4.) Lastly, and in light of a third, related news story on all of this type of strategy, today (see immediately below on how this strategy "worked out" for the taxpayer on the AIG deal), Bernanke's telling us they'd simply convert the government's preferred shares in these banks into common stock...but "only if losses occur."
Yeah, right!
So, how'd that strategy work out for AIG from last Fall? Also from today: "AIG's Liddy May Shift Strategy as Asset Sales Stall."
AIG's Liddy May Shift Strategy as Asset Sales Stall
By Zachary R. Mider and Hugh Son
Feb. 24 (Bloomberg) -- American International Group Inc. may scrap a plan to repay a $60 billion U.S. government loan by selling businesses, after failing to find enough promising bidders, said two people with knowledge of the matter.
Chief Executive Officer Edward Liddy, who took charge in September and unveiled the strategy the following month, has concluded it won't work, said the people, who spoke on condition of anonymity because the insurer's talks with the government are private. AIG is proposing additional ways to reduce the company's debt to the U.S., including handing over stakes in some operations directly to the government, a person said.

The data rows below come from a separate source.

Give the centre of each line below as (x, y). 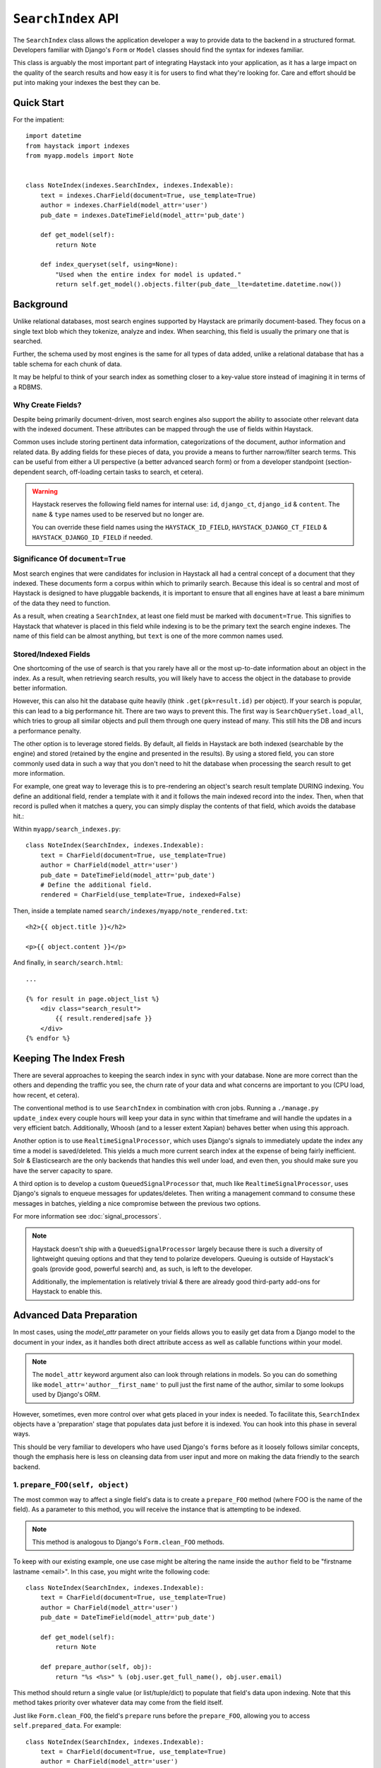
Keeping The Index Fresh (69, 1058)
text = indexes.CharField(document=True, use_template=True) (148, 195)
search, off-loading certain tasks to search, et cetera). (125, 472)
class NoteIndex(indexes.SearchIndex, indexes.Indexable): (130, 185)
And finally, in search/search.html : (68, 962)
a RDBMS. (28, 387)
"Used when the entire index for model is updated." (148, 274)
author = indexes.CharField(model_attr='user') (124, 205)

The talks come as AIG, already propped up with a total of $150 billion of U.S. aid, prepares to disclose a fourth-quarter loss of about $60 billion...
--SNIP--
AIG is also in talks about converting the government's preferred shares, valued at about $40 billion, to common stock, which would reduce pressure on the company's cash flow, a person with knowledge of that plan said yesterday. The preferred shares pay a 10 percent dividend, while the common pay none.
--SNIP--
"We continue to work with the Federal Reserve Bank of New York to evaluate potential new alternatives for addressing AIG's financial challenges," AIG spokeswoman Christina Pretto said yesterday, declining to be more specific. She didn't immediately return a call seeking comment today. Isaac Baker, a spokesman for the Treasury, declined to comment on AIG.
Uh, huh...and now Bernanke wants to do the same thing with the banks? Oh, now we get it!

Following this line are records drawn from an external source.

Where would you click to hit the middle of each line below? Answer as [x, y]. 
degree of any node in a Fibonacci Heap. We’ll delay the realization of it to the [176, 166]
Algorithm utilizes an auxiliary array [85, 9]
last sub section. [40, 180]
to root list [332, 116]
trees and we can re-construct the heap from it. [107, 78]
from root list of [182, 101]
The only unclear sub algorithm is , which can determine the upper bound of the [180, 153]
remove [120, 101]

I guess those discussions and deals will be "private," too.
But, other folks are "getting it..."
Robert Reich gets it: "Geithner's Plan: It's Not Transparent and It's Still a Bailout."
"Geithner's Plan: It's Not Transparent and It's Still a Bailout."
from http://robertreich.blogspot.com
Taken as a whole, this is hardly a model of transparency. To date, the Fed has already committed some $2.5 trillion to rescuing the financial system, yet no one outside the Fed knows exactly how or where this money went. The Fed is subject to almost no political oversight. Yet if the trillions of dollars the Fed has already committed and the trillions more it's about to commit can't be recouped, the federal debt explodes and you and I and other taxpayers are left holding the bag.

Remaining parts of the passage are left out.